Please output every record below exactly as written, leaving out any pictures.

Excerpted data section start

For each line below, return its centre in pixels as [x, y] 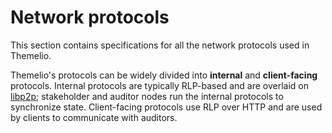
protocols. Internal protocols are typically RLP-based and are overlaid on [159, 85]
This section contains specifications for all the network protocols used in [160, 45]
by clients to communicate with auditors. [94, 117]
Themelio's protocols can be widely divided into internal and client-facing [164, 75]
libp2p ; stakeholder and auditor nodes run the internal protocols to [147, 96]
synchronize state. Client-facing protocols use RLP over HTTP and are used [166, 107]
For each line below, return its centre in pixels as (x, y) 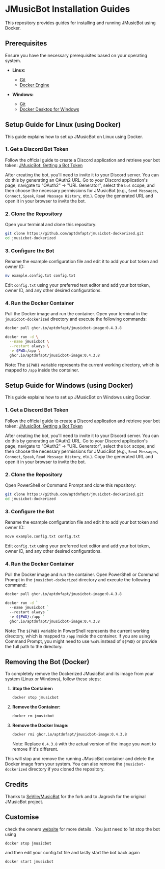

Excerpted data section end

**Answer space:**
For each line below, return its centre in pixels as [x, y] 
protocols. Internal protocols are typically RLP-based and are overlaid on [159, 85]
This section contains specifications for all the network protocols used in [160, 45]
by clients to communicate with auditors. [94, 117]
Themelio's protocols can be widely divided into internal and client-facing [164, 75]
libp2p ; stakeholder and auditor nodes run the internal protocols to [147, 96]
synchronize state. Client-facing protocols use RLP over HTTP and are used [166, 107]
For each line below, return its centre in pixels as (x, y) 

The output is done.